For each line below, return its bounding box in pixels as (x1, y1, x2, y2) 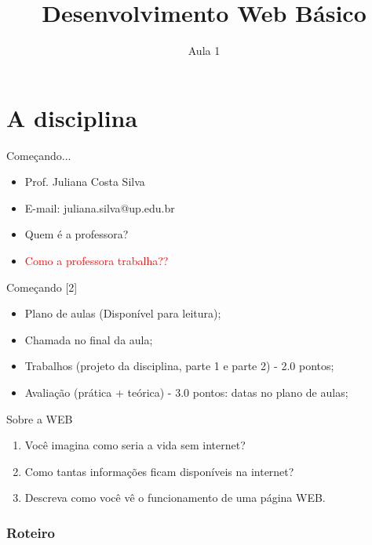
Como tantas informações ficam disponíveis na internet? (24, 463, 294, 479)
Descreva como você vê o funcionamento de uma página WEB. (24, 489, 326, 506)
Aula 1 (188, 42, 221, 59)
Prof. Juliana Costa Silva (24, 173, 145, 190)
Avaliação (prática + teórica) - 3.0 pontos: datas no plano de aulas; (24, 384, 348, 400)
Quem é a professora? (24, 226, 129, 242)
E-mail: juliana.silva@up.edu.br (24, 199, 175, 216)
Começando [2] (6, 278, 78, 295)
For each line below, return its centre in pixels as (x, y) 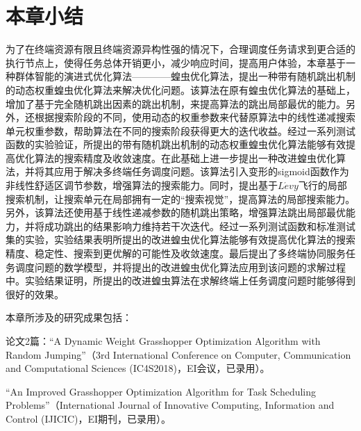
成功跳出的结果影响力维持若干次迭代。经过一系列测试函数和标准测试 (200, 226)
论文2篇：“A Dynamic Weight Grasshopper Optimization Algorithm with (163, 341)
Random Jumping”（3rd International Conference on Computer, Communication (178, 354)
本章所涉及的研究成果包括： (69, 317)
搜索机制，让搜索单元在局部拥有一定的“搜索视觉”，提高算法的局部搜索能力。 (180, 198)
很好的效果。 (35, 294)
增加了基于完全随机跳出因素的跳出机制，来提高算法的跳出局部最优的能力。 (176, 103)
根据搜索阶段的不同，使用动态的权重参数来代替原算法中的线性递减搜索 (195, 117)
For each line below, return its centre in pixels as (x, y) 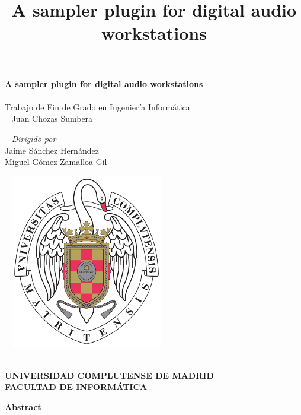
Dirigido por (34, 138)
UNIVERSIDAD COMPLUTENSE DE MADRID (109, 375)
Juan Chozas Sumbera (52, 118)
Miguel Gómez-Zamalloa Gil (56, 162)
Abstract (23, 406)
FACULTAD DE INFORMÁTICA (76, 387)
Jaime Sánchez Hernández (52, 150)
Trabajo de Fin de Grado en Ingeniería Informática (97, 107)
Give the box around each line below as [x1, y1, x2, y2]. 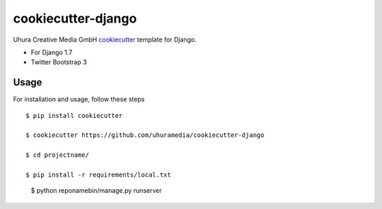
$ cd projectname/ [25, 151, 90, 159]
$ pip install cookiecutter [25, 112, 123, 119]
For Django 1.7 [30, 48, 73, 56]
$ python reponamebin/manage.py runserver [30, 186, 162, 195]
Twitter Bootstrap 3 [30, 58, 88, 66]
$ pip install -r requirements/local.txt [25, 170, 171, 179]
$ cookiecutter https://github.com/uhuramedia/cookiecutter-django [25, 131, 265, 139]
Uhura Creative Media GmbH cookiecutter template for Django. [13, 35, 197, 44]
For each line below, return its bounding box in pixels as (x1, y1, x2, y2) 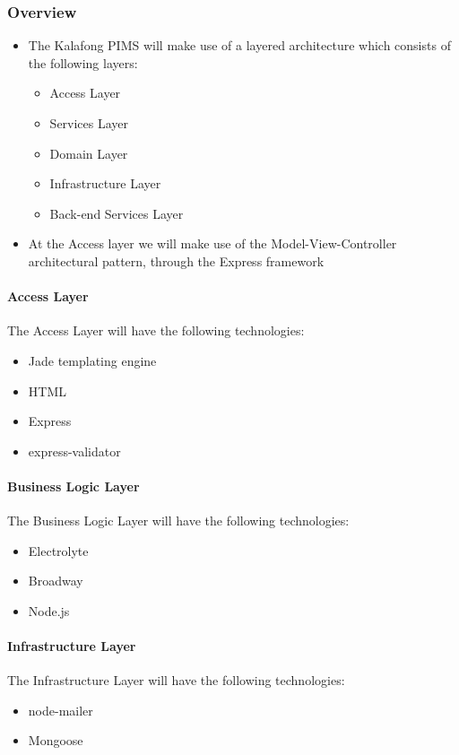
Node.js (28, 601, 70, 620)
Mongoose (28, 731, 83, 750)
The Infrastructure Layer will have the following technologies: (7, 671, 345, 690)
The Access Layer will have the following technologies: (7, 321, 305, 340)
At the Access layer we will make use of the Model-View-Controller (28, 234, 397, 253)
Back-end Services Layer (49, 204, 184, 222)
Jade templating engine (28, 351, 157, 369)
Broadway (28, 571, 83, 590)

******

[EXERCISE DESCRIPTION]:
Sift the data above for lines with "will", then copy each one.

[REPLY]:
The Infrastructure Layer will have the following technologies: (7, 671, 345, 690)
The Access Layer will have the following technologies: (7, 321, 305, 340)
At the Access layer we will make use of the Model-View-Controller (28, 234, 397, 253)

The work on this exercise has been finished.